• English
  • Bahasa Indonesia

Sidang Pemeriksaan Laporan Partai Pelita dan Partai Ibu, Pelapor dan Terlapor Saling Sanggah Konstruksi Dalil

Ketua Majelis Rahmat Bagja didampingi anggota majelis Puadi memeriksa surat kuasa dari pelapor dengan nomor laporan 002/LP/PL/ADM/RI/00.00/VIII/2022 dalam lanjutan sidang pemeriksaan dugaan pelanggaran administrasi Pemilu 2024 di Ruang Sidang Gedung Bawaslu, Jakarta, Senin (29/8/2022)/foto: Publikasi dan Pemberitaan Bawaslu

Jakarta, Badan Pengawas Pemilihan Umum – Bawaslu melaksanakan sidang pemeriksaan atas dua laporan dugaan pelanggaran adminitrasi. Pihak pelapor dari Partai Pelita dan Partai Indonesia Bangkit Bersatu (Ibu) membeberkan konstruksi dalil-dalil dugaan pelanggaran. Hal ini kemudian mendapat sanggah dalil hukum oleh terlapor yakni KPU RI.

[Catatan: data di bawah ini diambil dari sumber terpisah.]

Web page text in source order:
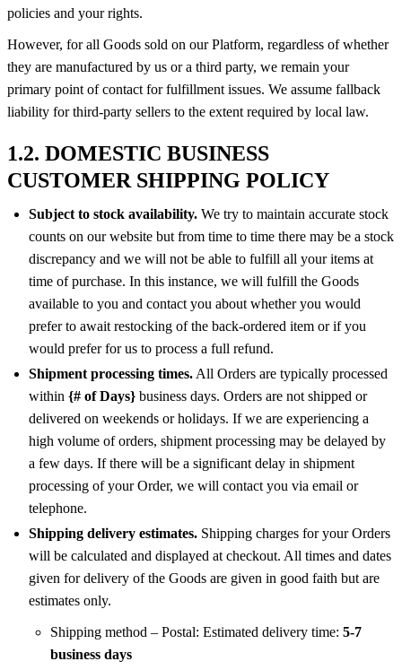
policies and your rights.
However, for all Goods sold on our Platform, regardless of whether
they are manufactured by us or a third party, we remain your
primary point of contact for fulfillment issues. We assume fallback
liability for third-party sellers to the extent required by local law.
1.2. DOMESTIC BUSINESS
CUSTOMER SHIPPING POLICY
Subject to stock availability. We try to maintain accurate stock
counts on our website but from time to time there may be a stock
discrepancy and we will not be able to fulfill all your items at
time of purchase. In this instance, we will fulfill the Goods
available to you and contact you about whether you would
prefer to await restocking of the back-ordered item or if you
would prefer for us to process a full refund.
Shipment processing times. All Orders are typically processed
within {# of Days} business days. Orders are not shipped or
delivered on weekends or holidays. If we are experiencing a
high volume of orders, shipment processing may be delayed by
a few days. If there will be a significant delay in shipment
processing of your Order, we will contact you via email or
telephone.
Shipping delivery estimates. Shipping charges for your Orders
will be calculated and displayed at checkout. All times and dates
given for delivery of the Goods are given in good faith but are
estimates only.
Shipping method – Postal: Estimated delivery time: 5-7
business days
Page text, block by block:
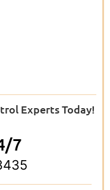
Experts Today!
7
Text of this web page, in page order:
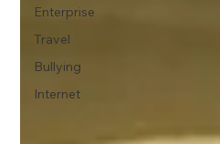
Enterprise
Travel
Bullying
Internet
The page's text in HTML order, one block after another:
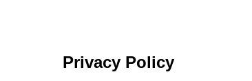
Privacy Policy
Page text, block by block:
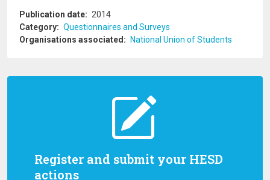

Ketua majelis sidang Rahmat Bagja mempersilakan pelapor atas laporan dengan nomor register 002/LP/PL/ADM/RI/00.00/VIII/2022 dan laporan nomor 003/LP/PL/ADM/RI/00.00/VIII/2022 menjelaskan permohonan substansinya. Kuasa hukum Partai Pelita, Djindar Rohani menyatakan pihaknya merasa keberatan Partai Pelita tak lolos pendaftaran lantaran saat-saat akhir tak bisa terakomodir dalam memasukkan data berisi lampiran-lampiran persyaratan pendaftaran partai politik (parpol) peserta Pemilu 2024.

Menurutnya Partai Pelita melakukan pendaftaran pada 13 Agustus 2022, akan tetapi karena belum lengkap KPU kemudian mengembalikan formulir pendaftaran dengan ditandai form surat pengembalian. “Pada 14 Agustus 2022 pukul 10.00 WIB Partai Pelita dipimpim Sekjen Partai Pelita Djindar Rohani datang untuk melengkapi data menginput data ke Sipol. Mengingat input data masih banyak, Partai Pelita memutuskan untuk menginput data pada malam harinya agar migrasi data dari Partai Pelita ke Sipol bisa mencapai 100 persen. Ketua Umum dan Sekjen Partai Pelita. Partai Pelita sudah siap pukul 23.00 WIB di ruang helpdesk dan ruang tamu KPU untuk melakukan pendaftaran ulang. Namun, banyaknya orang mendaftar saat itu membuat ruang helpdesk sangat penuh dan sibuk. Petugas KPU seharusnya bisa mengantisipasi banyak pendaftaran di waktu yang sama,” jelas Djindar.

Dia menuturkan, akibat tidak diterimanya Partai Pelita melakukan pendaftaran ulang di masa akhir pendaftaran baginya sangat merugikan hak berpolitik Partai Pelita dan masyarakat yang mendukung Partai Pelita akibat tidak profesionalnya kinerja aparat di KPU dalam menerima pendaftaran. “Ini juga bertentangan dengan Pasal 3 huruf h,i,j,dan k PKPU 4/2022 dan Pasal 19 Perbawaslu Nomor 8 Tahun 2018,” sebutnya.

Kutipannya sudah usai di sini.